Exercise:
Only the lines from the one that contains "Text of this" to the last line below, both included, should be transcribed. Pictures stay out of the copy.

##### Records for processing

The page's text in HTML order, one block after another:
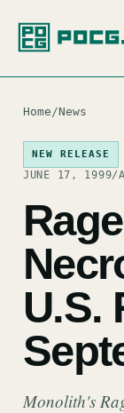
Home/News
NEW RELEASE
JUNE 17, 1999/
U.S.
Monolith's
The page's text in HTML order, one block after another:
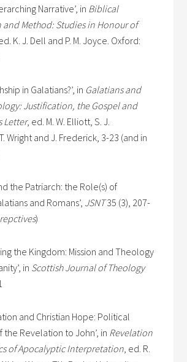
Narrative’, in Biblical
Method: Studies in Honour of
K. J. Dell and P. M. Joyce. Oxford:
in Galatians?’, in Galatians and
Justification, the Gospel and
Letter, ed. M. W. Elliott, S. J.
Wright and J. Frederick, 3-23 (and in
the Patriarch: the Role(s) of
and Romans’, JSNT35 (3), 207-
)
the Kingdom: Mission and Theology
in Scottish Journal of Theology
and Christian Hope: Political
Revelation to John’, in Revelation
of Apocalyptic Interpretation, ed. R.
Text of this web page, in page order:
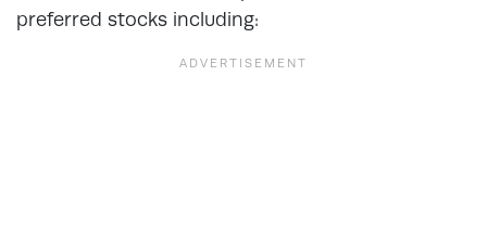
preferred stocks including:
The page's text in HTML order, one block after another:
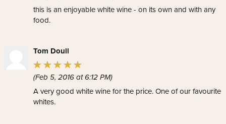
this is an enjoyable white wine - on its own and with any
food.
Tom Doull
(Feb 5, 2016 at 6:12 PM)
A very good white wine for the price. One of our favourite
whites.
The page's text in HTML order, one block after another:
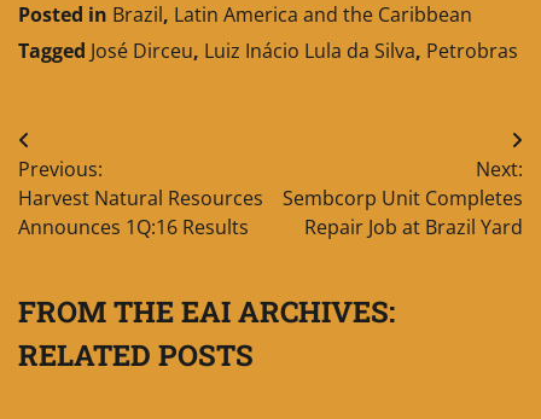
Posted in Brazil, Latin America and the Caribbean
Tagged José Dirceu, Luiz Inácio Lula da Silva, Petrobras
Post
navigation
Previous:
Harvest Natural Resources
Announces 1Q:16 Results
Next:
Sembcorp Unit Completes
Repair Job at Brazil Yard
FROM THE EAI ARCHIVES:
RELATED POSTS
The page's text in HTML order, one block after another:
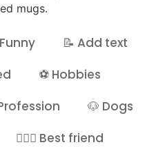
mugs.
📝 Add text
⚽ Hobbies
Profession
🐶 Dogs
👩‍❤️‍👩 Best friend
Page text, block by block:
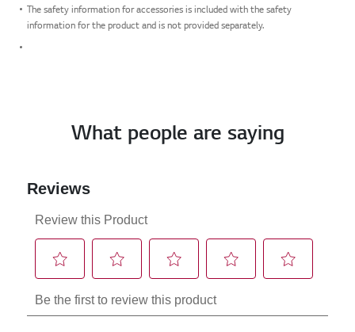
The safety information for accessories is included with the safety
information for the product and is not provided separately.
What people are saying
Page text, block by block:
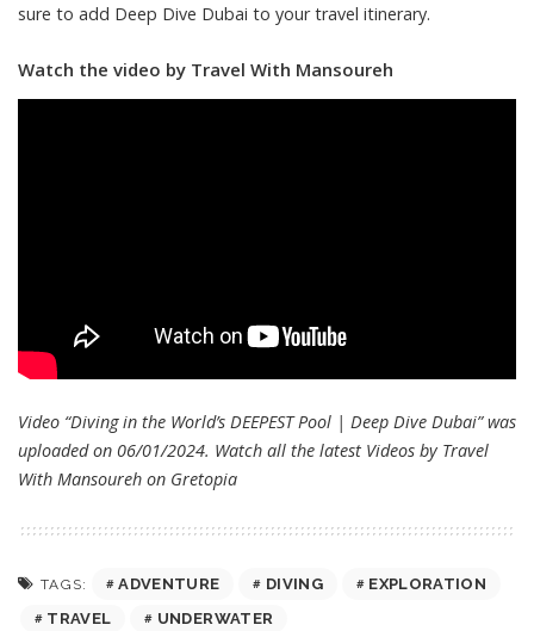
sure to add Deep Dive Dubai to your travel itinerary.
Watch the video by Travel With Mansoureh
Video “Diving in the World’s DEEPEST Pool | Deep Dive Dubai” was
uploaded on 06/01/2024. Watch all the latest Videos by Travel
With Mansoureh on Gretopia
TAGS: ADVENTURE DIVING
EXPLORATION
TRAVEL
UNDERWATER

##########

Answer for the task:
Text of this web page, in page order:
preferred stocks including:
The page's text in HTML order, one block after another:
this is an enjoyable white wine - on its own and with any
food.
Tom Doull
(Feb 5, 2016 at 6:12 PM)
A very good white wine for the price. One of our favourite
whites.
The page's text in HTML order, one block after another:
Posted in Brazil, Latin America and the Caribbean
Tagged José Dirceu, Luiz Inácio Lula da Silva, Petrobras
Post
navigation
Previous:
Harvest Natural Resources
Announces 1Q:16 Results
Next:
Sembcorp Unit Completes
Repair Job at Brazil Yard
FROM THE EAI ARCHIVES:
RELATED POSTS
The page's text in HTML order, one block after another:
mugs.
📝 Add text
⚽ Hobbies
Profession
🐶 Dogs
👩‍❤️‍👩 Best friend
Page text, block by block:
The safety information for accessories is included with the safety
information for the product and is not provided separately.
What people are saying
Page text, block by block:
sure to add Deep Dive Dubai to your travel itinerary.
Watch the video by Travel With Mansoureh
Video “Diving in the World’s DEEPEST Pool | Deep Dive Dubai” was
uploaded on 06/01/2024. Watch all the latest Videos by Travel
With Mansoureh on Gretopia
TAGS: ADVENTURE DIVING
EXPLORATION
TRAVEL
UNDERWATER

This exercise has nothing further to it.